An estimated 94,000 people remain in Florida shelters. “We’ve got a lot of work to do, but everybody’s going to come together. We’re going to get this state rebuilt,” Florida Gov. Rick Scott said Tuesday. Meanwhile, Irma, now a post-tropical cyclone, is continuing to make its way north after dumping rain across the Southeast. President Trump is slated to visit Florida on Thursday. The New York Times, ABC News, The Week
US Supreme Court lifts limits refugee ban
The Supreme Court on Tuesday blocked a federal appeals court ruling issued last week that would have let refugees with support from resettlement agencies enter the US, despite President Trump’s travel ban. About 24,000 people could be affected by the 5-4 ruling, which was issued without comment. The Supreme Court in June lifted a block on Trump’s executive order that barred certain people from Iran, Somalia, Sudan, Syria, Libya, and Yemen from entering the country.
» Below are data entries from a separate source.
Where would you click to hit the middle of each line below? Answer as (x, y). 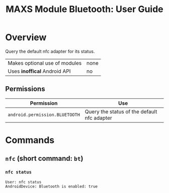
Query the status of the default (121, 111)
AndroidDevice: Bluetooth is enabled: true (52, 186)
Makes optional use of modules (45, 63)
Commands (30, 140)
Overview (26, 37)
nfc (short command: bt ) (44, 159)
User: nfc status (23, 182)
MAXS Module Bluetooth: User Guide (84, 9)
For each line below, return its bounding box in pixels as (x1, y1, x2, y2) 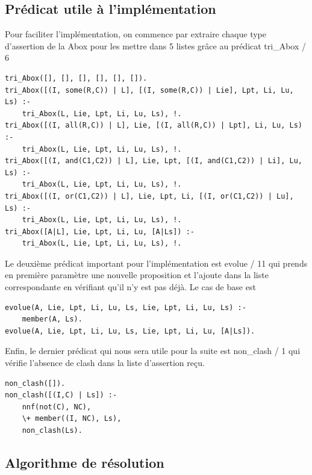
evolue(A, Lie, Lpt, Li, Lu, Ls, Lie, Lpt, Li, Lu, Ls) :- (5, 303, 246, 312)
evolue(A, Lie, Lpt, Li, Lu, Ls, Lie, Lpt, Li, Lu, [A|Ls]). (5, 326, 255, 335)
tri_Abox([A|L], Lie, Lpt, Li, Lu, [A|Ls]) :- (5, 227, 195, 236)
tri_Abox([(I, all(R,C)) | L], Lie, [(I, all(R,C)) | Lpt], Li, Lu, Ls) (5, 121, 302, 130)
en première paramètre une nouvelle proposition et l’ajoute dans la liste (5, 269, 269, 281)
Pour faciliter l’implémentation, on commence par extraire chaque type (5, 28, 266, 40)
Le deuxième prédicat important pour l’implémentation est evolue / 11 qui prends (5, 256, 308, 269)
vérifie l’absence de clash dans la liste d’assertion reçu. (5, 356, 205, 369)

The justices are scheduled to hear arguments over the legality of the executive order on October 10. On Tuesday night, five justices also blocked a lower court’s order that Texas redraw two congressional districts due to racial disenfranchisement. CNN, The Texas Tribune
Suu Kyi cancels UN trip
Aung San Suu Kyi has canceled a trip to the UN this month so she can deal with the growing crisis in her country. A spokesman for Suu Kyi, Myanmar’s de facto leader, said she’d stay home to deal with “terrorist attacks” and the humanitarian crisis in the country’s Rakhine state, where at least 370,000 people — members of the persecuted Rohingya Muslim minority — have fled to escape violence.
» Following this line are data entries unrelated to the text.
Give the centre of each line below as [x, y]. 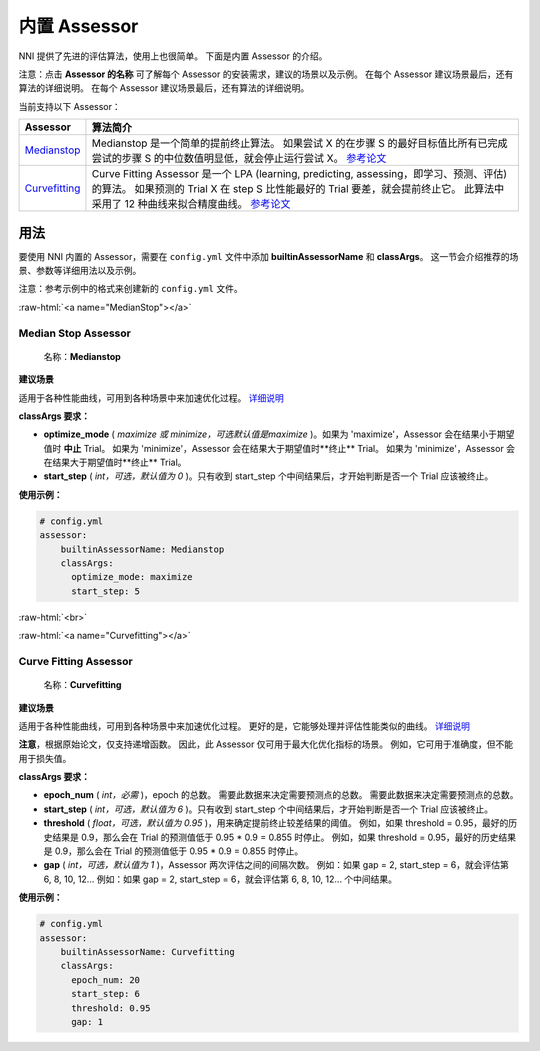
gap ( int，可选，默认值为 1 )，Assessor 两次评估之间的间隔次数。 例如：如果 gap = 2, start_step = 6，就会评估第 [276, 865]
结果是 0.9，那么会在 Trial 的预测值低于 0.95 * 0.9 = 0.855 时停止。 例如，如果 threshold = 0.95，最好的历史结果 [284, 837]
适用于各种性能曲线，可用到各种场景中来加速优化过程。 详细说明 [151, 397]
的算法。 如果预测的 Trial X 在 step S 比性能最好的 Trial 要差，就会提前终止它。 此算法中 [298, 189]
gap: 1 [87, 1021]
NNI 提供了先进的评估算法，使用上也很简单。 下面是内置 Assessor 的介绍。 [173, 56]
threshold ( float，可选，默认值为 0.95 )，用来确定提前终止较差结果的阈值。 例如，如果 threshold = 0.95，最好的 [276, 823]
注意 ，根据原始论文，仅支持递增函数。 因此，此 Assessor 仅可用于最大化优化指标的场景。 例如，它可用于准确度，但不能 [266, 744]

The latest outbreak of violence in Rakhine State was sparked by a series of alleged attacks on government border posts by Rohingya militants on August 25. The UN Security Council plans to talk about the crisis today. CNN
N. Korea warns US of greatest pain
North Korea has issued a new message of defiance in response to a new round of sanctions imposed by the UN Security Council over its nuclear and ballistic missile weapons program. The North’s foreign ministry said the new sanctions are aimed at “completely suffocating” the nation and its people “through a full-scale economic blockade” in a statement released Wednesday through the official KCNA news agency.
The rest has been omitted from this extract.